The long-ago decade of the 1950s may have a lesson for our new decade, the 2020s. Start with Ike. During a presidency the stature of which has grown steadily in the estimate of historians, Dwight Eisenhower’s success flowed from two critically important insights.
The first was that American military power and diplomatic influence was absolutely dependent on the might of the U.S. economy. The second was embodied in his justly famous Farewell Address warning that an unconstrained “military-industrial complex” could threaten both our economic strength and our democratic liberties.
A generation later Eisenhower’s wisdom was validated in a widely acclaimed book by the British historian Paul Kennedy: The Rise and Fall of the Great Powers: Economic Change and Military Conflict 1500-2000.
In this far-ranging study of five centuries of Western history, Kennedy demonstrated that economic disorder has been the invariable prelude to military and political calamity. In examining the Soviet Union and the United States he warned that both superpowers were showing symptoms of “imperial overstretch.”
Three years after the book’s appearance, the Soviet Union collapsed—largely owing to the massive failure of its economy. Thirty years later it is the United States that is manifesting acute symptoms of “imperial overstretch” via a deeply troubled economy laboring under the incompatible burdens of mountainous debt and runaway spending, compounded by a failure to recognize the limits of its power or focus on a coherent set of foreign policy objectives.
The glaring deficiencies of U.S. foreign policy and growing fragility of America’s role as leader of the West were harshly spotlighted at the recently completed G-7 Summit in England, as well as the subsequent NATO meeting in Brussels and President Biden’s first personal encounter with Russian President Vladimir Putin in Geneva.
It was the hope of the Biden Administration that the President’s first trip abroad would be a celebration of their cherished theme of “America is Back” and an opportunity to rally the world’s leading democracies in a unified stand against a “threatening rise in authoritarianism” (i.e., Russia and China).
Instead, the trip became a showcase for the weakness and divisions among America’s allies and their collective unwillingness to stand up to China in a meaningful way. As described by Stuart Lau in Politico (6/10/21) – “China is the Elephant in the Room at the G-7”- the power of the Asian giant would cast a long shadow over all the discussions among Western leaders in this seminal week in world politics.
Awkward photo-ops and highly deceptive final communiques could not conceal the signs of division and lack of focus in and around the Summit. British Prime Minister Boris Johnson and France’s President Emmanuel Macron continued sniping at each other over the relatively parochial issue of a “hard border” in Northern Ireland. When Biden urged the two to negotiate on their differences, Macron pointedly refused and further exacerbated the situation by continuing to advocate for the E.U. to pursue “strategic autonomy” from the U.S.
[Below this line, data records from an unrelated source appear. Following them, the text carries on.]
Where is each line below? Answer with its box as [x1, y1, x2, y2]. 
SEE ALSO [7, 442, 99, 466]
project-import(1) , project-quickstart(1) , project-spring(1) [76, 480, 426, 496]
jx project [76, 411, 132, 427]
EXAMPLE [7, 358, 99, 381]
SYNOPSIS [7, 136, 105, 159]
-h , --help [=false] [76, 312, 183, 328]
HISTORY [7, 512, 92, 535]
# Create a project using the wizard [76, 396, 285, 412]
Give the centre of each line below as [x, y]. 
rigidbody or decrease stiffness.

While President Biden was asserting his belief that G-7 economies “have potential to bounce back very strongly,” he was daily receiving ominous reports of growing labor shortages and surging inflation in the problematic U.S. economy.
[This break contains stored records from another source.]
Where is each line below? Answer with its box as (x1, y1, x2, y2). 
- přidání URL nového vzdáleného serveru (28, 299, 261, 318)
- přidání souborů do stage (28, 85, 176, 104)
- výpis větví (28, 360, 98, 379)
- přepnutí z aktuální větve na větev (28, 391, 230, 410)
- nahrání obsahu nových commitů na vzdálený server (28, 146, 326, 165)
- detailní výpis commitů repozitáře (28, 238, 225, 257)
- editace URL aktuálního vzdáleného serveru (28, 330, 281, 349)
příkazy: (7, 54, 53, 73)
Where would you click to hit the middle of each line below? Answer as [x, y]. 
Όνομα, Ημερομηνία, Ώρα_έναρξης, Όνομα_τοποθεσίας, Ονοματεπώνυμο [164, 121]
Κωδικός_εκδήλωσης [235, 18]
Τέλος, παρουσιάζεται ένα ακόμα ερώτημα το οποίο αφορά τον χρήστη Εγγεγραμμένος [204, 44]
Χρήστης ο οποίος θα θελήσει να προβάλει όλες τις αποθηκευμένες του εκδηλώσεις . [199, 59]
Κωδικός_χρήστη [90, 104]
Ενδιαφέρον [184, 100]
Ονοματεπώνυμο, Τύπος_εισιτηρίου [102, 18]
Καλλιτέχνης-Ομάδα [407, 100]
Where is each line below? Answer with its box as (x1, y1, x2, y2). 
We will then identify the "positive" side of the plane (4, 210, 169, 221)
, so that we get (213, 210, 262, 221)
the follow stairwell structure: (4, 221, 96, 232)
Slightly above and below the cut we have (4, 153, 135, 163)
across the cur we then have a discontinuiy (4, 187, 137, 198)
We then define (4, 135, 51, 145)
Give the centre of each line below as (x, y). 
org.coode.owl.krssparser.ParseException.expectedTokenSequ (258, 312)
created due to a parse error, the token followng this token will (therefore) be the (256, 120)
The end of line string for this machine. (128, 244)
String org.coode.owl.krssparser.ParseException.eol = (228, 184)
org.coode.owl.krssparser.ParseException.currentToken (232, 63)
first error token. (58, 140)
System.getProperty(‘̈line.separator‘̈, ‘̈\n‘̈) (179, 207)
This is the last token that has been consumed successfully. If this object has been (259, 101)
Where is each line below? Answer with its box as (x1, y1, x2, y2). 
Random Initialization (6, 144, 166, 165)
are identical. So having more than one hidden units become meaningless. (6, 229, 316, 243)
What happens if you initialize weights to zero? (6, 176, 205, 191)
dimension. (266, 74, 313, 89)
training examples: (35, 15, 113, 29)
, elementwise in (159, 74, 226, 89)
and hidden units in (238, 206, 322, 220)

Meanwhile a wandering bipartisan band of U.S. senators visited Georgia and Ukraine—formerly parts of the Soviet Union—offering vague but unwarranted encouragement regarding their military conflict with Russia.
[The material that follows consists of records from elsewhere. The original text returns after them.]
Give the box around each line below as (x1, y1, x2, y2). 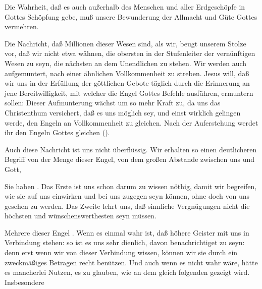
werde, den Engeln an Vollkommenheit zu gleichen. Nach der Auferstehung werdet (5, 117, 258, 128)
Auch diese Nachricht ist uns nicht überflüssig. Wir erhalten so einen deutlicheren (5, 144, 257, 154)
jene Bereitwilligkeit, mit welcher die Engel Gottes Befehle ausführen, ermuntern (5, 87, 253, 98)
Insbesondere (5, 276, 44, 287)
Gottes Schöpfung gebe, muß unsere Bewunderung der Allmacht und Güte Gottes (5, 11, 257, 22)
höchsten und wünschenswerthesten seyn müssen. (5, 210, 156, 221)
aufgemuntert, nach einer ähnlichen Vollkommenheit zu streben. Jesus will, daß (5, 68, 249, 78)
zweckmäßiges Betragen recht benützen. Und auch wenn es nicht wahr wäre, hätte (5, 257, 258, 267)
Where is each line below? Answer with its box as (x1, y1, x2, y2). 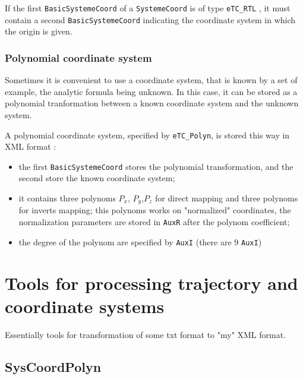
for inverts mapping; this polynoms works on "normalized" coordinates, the (18, 204, 291, 216)
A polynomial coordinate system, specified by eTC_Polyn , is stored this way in (5, 128, 290, 141)
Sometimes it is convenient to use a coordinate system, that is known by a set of (5, 74, 298, 86)
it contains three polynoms (18, 192, 116, 204)
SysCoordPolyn (5, 357, 102, 375)
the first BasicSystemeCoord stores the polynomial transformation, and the (18, 160, 293, 172)
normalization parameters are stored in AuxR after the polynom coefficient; (18, 216, 290, 228)
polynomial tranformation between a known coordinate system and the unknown (5, 97, 299, 109)
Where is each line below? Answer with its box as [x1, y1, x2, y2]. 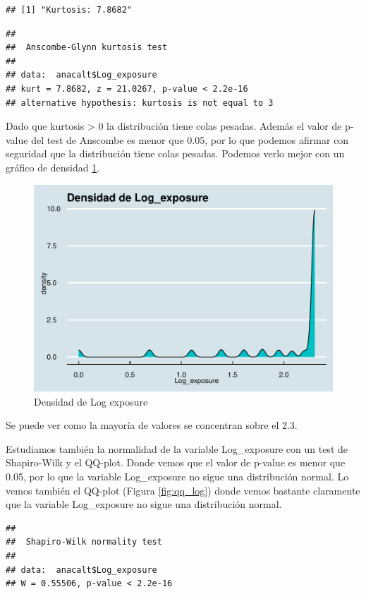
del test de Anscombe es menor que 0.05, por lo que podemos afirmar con [31, 132, 349, 147]
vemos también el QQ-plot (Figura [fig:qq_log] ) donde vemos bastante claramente [6, 483, 360, 497]
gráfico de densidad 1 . [6, 159, 100, 174]
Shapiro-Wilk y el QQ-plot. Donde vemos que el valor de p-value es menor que [6, 455, 346, 470]
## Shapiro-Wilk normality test [6, 537, 162, 547]
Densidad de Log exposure [34, 394, 148, 408]
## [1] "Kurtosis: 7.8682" [6, 5, 132, 15]
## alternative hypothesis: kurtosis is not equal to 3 [6, 97, 274, 108]
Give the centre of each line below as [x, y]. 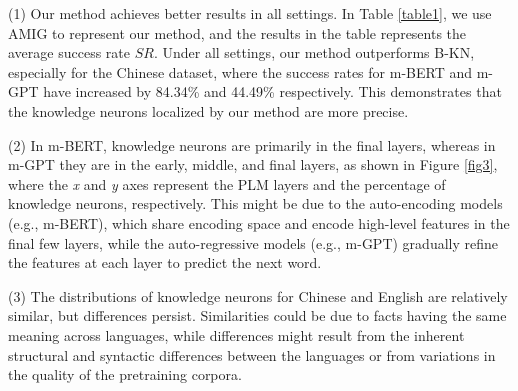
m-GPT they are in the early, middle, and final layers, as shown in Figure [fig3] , [253, 164]
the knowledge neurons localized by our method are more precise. [208, 110]
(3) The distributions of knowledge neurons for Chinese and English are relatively [258, 295]
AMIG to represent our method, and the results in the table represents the [237, 32]
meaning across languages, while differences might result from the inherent [236, 334]
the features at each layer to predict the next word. [165, 262]
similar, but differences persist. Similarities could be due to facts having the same [257, 315]
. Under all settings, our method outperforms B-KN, [314, 52]
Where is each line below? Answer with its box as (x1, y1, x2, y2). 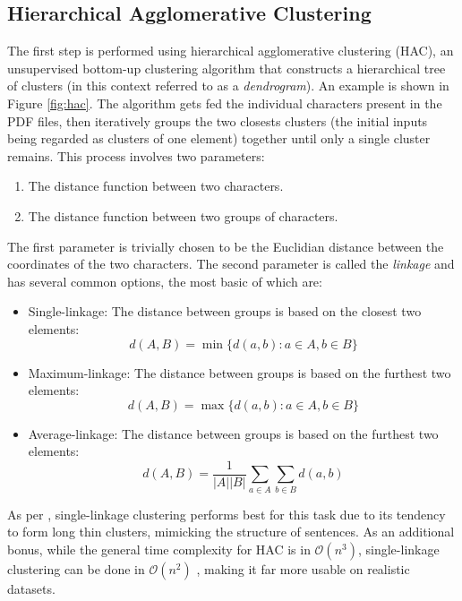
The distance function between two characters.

One of them -Rob Portman(R-Ohio)- published an op-ed in the Wall St. Journal urging President Biden to tell Putin that he had changed his mind and was reversing his tacit endorsement of the Nordstream 2 pipeline. This came at the very same time that German Chancellor Angela Merkel had bluntly told her allies that her country regarded the pipeline issue as closed and not a subject of further discussion.
After their one-on-one meeting mainly dealing with bogged down bilateral trade talks President Biden and Prime Minister Johnson preferred to speak of the more elevated topic of “shared values” and invite comparisons with their illustrious predecessors Franklin Roosevelt and Winston Churchill, who had come together in the darkest days of World War II to issue the historic Atlantic Charter.
Any comparison between then and now is historically impermissible and denies a stark reality. At its founding in 1975, the G-7 nations constituted 70% of the global economy – today just 40%. It is very clear that the tectonic plates undergirding the world’s economic, military, and political balance of power are shifting and the consequences--however painful for America and the West--are plain to see for all who are willing to honestly look at them.
William Moloney is a Fellow in Conservative Thought at Colorado Christian University’s Centennial Institute who studied at Oxford and the University of London and received his doctorate from Harvard University. He is a former Colorado Commissioner of Education.